In a for-cause biopsy population, elevated dd-cfDNA levels were more predictive of rejection on MMDx than on histology, suggesting that molecular techniques may detect rejection at earlier stages than traditional histological methods. A dd-cfDNA cutoff of 0.26% provided the highest predictive accuracy for rejection by MMDx when applied within a mixed-effects model for repeated measures.
供体来源的游离DNA(dd-cfDNA)和分子显微镜诊断系统(MMDx)的引入正在改变我们诊断心脏移植(HT)后排斥反应的方式。本研究旨在评估dd-cfDNA在检测MMDx和组织学所确定的排斥反应方面的准确性,重点是确定最佳的dd-cfDNA阈值以提高诊断性能。
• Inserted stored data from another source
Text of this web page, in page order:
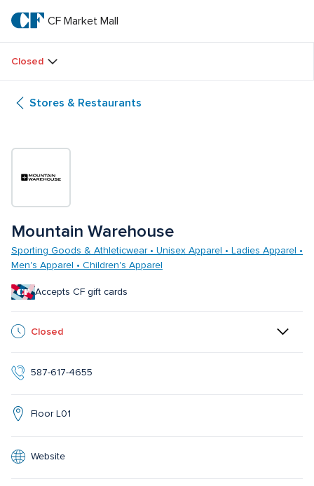
main
textCF
Market
Mall
CF Market Mall
Closed
Stores & Restaurants
Mountain Warehouse
Sporting Goods & Athleticwear • Unisex Apparel • Ladies Apparel •
Men's Apparel • Children's Apparel
Accepts CF gift cards
Closed
587-617-4655
Floor L01
Website

对接受因病因进行活检的HT受者进行单中心前瞻性研究,同时获取配对的MMDx结果和dd-cfDNA水平。我们采用受试者工作特征曲线来评估dd-cfDNA水平检测经组织学和MMDx评估的排斥反应的性能。我们还评估了dd-cfDNA水平与MMDx排斥反应评分之间的相关性。在适当情况下应用混合效应模型来处理重复样本。
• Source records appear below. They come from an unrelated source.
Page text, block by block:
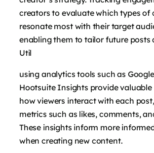
creators to evaluate which types of
resonate most with their target
enabling them to tailor future posts
Util
using analytics tools such as
Hootsuite Insights provide
how viewers interact with each
metrics such as likes, comments,
These insights inform more
when creating new content.
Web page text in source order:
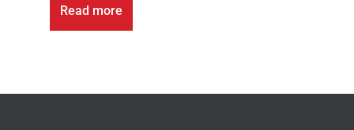
Read more
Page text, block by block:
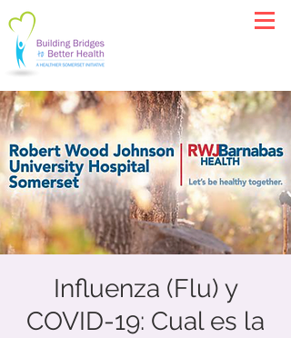
Influenza (Flu) y
COVID-19: Cual es la
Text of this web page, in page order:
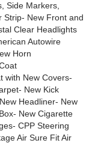
Side Markers,
Strip- New Front and
Clear Headlights
Autowire
Horn
with New Covers-
New Kick
Headliner- New
New Cigarette
CPP Steering
Air Sure Fit Air

共识别出247例因病因进行的活检,自HT后中位时间为21个月,dd-cfDNA检测与活检之间的中位间隔时间为11天。56.7%的样本dd-cfDNA水平≥0.20%。MMDx在27.1%的活检中识别出排斥反应,而组织学识别出的比例为7.7%。dd-cfDNA水平升高与MMDx检测的排斥反应率增加4倍相关,与组织学相比,主要是由抗体介导的排斥反应检测增加5倍所驱动。Dd-cfDNA在预测MMDx的排斥反应方面表现更优(曲线下面积[AUC]为0.77;最佳dd-cfDNA截断值为0.30%)。纳入混合效应模型后,预测性能进一步提高(AUC为0.89;最佳截断值为0.26%)。相比之下,基于组织学的预测AUC较低,为0.64。
在因病因进行活检的人群中,dd-cfDNA水平升高对MMDx排斥反应的预测性高于对组织学的预测性,这表明分子技术可能比传统组织学方法更早地检测到排斥反应。当在重复测量的混合效应模型中应用时,dd-cfDNA截断值为0.26%对MMDx排斥反应的预测准确性最高。